Enhanced dielectric properties of polyvinylidene fluoride nanocomposites via calcium copper titanate nanofibers

Abstract

Polymer matrix nanocomposites with high permittivity attract more and more attention due to their flexibility, easy processing, low cost and wide applications of electronic industry. However, the permittivity of the majority of polymers are quite low. The most effective method is combining polymers and high-permittivity inorganic ceramics (such as TiO2, barium titanate, lead zirconate titanate and etc.). Calcium copper titanate (CCTO) is a promising candidate for fabrication high dielectric constant composites owing to its giant (>105) and stable permittivity over a very wide temperature range from 100 K to 500 K. In this research, the one-dimensional CCTO nanofibers (CCTO-NFs) with high aspect ratio were prepared by a novel strategy combining sol-gel method and electrospinning technology. The diameter of CCTO nanofibers is less than 300 nm.
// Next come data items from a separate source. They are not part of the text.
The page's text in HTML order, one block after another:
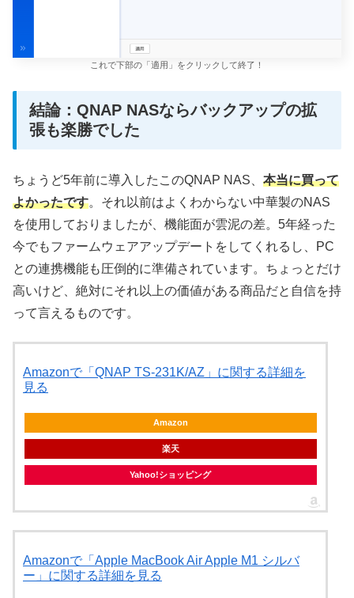
これで下部の「適用」をクリックして終了！
結論：QNAP NASならバックアップの拡
張も楽勝でした
ちょうど5年前に導入したこのQNAP NAS、 本当に買って
よかったです。それ以前はよくわからない中華製のNAS
を使用しておりましたが、機能面が雲泥の差。5年経った
今でもファームウェアアップデートをしてくれるし、PC
との連携機能も圧倒的に準備されています。ちょっとだけ
高いけど、絶対にそれ以上の価値がある商品だと自信を持
って言えるものです。
Amazonで「QNAP TS-231K/AZ」に関する詳細を
見る
Amazon
楽天
Yahoo!ショッピング
Amazonで「Apple MacBook Air Apple M1 シルバ
ー」に関する詳細を見る
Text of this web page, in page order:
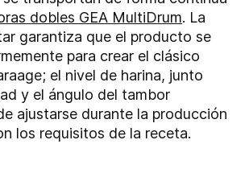
dobles GEA MultiDrum. La
garantiza que el producto se
para crear el clásico
el nivel de harina, junto
y el ángulo del tambor
ajustarse durante la producción
los requisitos de la receta.
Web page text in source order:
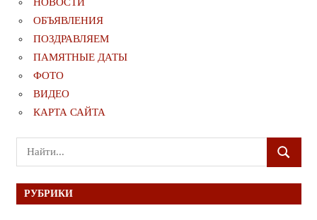
НОВОСТИ
ОБЪЯВЛЕНИЯ
ПОЗДРАВЛЯЕМ
ПАМЯТНЫЕ ДАТЫ
ФОТО
ВИДЕО
КАРТА САЙТА
Поиск
для:
ПОИСК
РУБРИКИ
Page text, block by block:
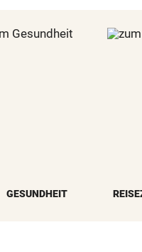
GESUNDHEIT
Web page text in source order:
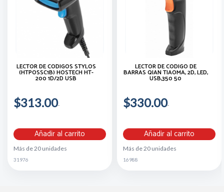
LECTOR DE CODIGOS STYLOS
(HTPOSSC1B) HOSTECH HT-
200 1D/2D USB
$313.00
Añadir al carrito
Más de 20 unidades
31976
LECTOR DE CODIGO DE
BARRAS QIAN TIAOMA, 2D, LED,
USB,350 50
$330.00
Añadir al carrito
Más de 20 unidades
16988
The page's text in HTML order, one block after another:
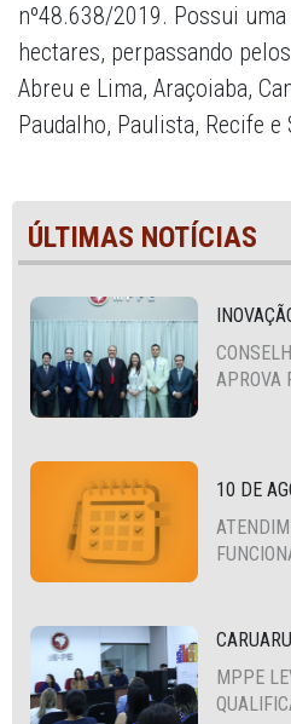
nº48.638/2019. Possui
hectares, perpassando
Abreu e Lima, Araçoiaba,
Paudalho, Paulista, Recife
ÚLTIMAS NOTÍCIAS
APROVA
10 DE
CARUARU
MPPE
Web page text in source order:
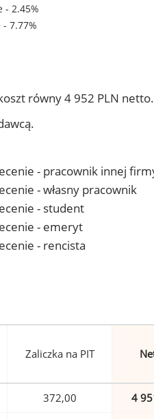
- 2.45%
7.77%
równy 4 952 PLN netto.
- pracownik innej
- własny pracownik
- student
- emeryt
- rencista
Zaliczka na PIT
372,00 4
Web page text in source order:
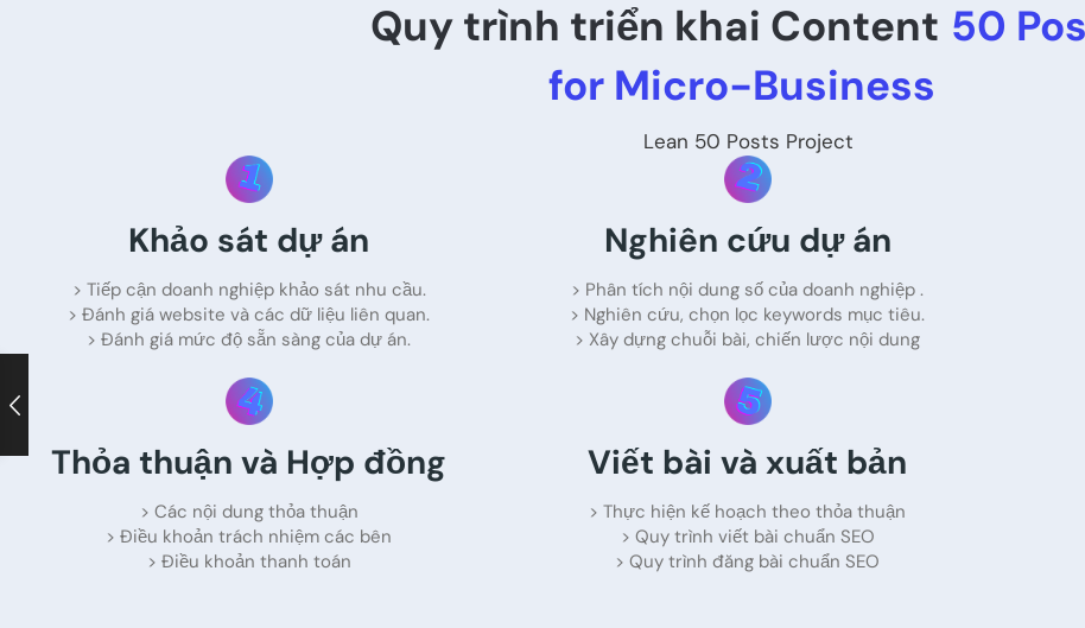
Quy trình triển khai Content 50
for Micro-Business
Lean 50 Posts Project
Khảo sát dự án
> Tiếp cận doanh nghiệp khảo sát nhu cầu.
> Đánh giá website và các dữ liệu liên quan.
> Đánh giá mức độ sẵn sàng của dự án.
Nghiên cứu dự án
> Phân tích nội dung số của doanh nghiệp .
> Nghiên cứu, chọn lọc keywords mục tiêu.
> Xây dựng chuỗi bài, chiến lược nội dung
Thỏa thuận và Hợp đồng
> Các nội dung thỏa thuận
> Điều khoản trách nhiệm các bên
> Điều khoản thanh toán
Viết bài và xuất bản
> Thực hiện kế hoạch theo thỏa thuận
> Quy trình viết bài chuẩn SEO
> Quy trình đăng bài chuẩn SEO
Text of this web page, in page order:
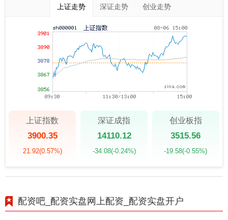
上证走势 深证走势 创业走势
上证指数
3900.35
21.92(0.57%)
深证成指
14110.12
-34.08(-0.24%)
创业板指
3515.56
-19.58(-0.55%)
配资吧_配资实盘网上配资_配资实盘开户

The morphology of CCTO nanofibers was researched by thermogravimetry-differential thermal analysis (TG-DTA) and scanning electron microscope (SEM). Based on the CCTO nanofibers, a novel composite with polyvinylidene fluoride (PVDF) matrix was prepared via the solution casting method. The permittivity of CCTO-NFs/PVDF composites was measured depending on different fillers loading. The results showed that CCTO nanofibers can improve the dielectric property of the PVDF composites effectively and the permittivity of composites increased with the increasing CCTO nanofibers loading. The PVDF nanocomposite with a low loading (7 vol%) exhibits good dielectric property. In addition, the permittivity of 22, which is about 2.4 times of neat PVDF, was obtained with 20 vol% loading of CCTO nanofibers/PVDF composite. This work indicates that CCTO nanofibers are potential fillers to develop the dielectric property of polymer composites and provide a new possibility to fabricate high-permittivity polymer nanocomposites.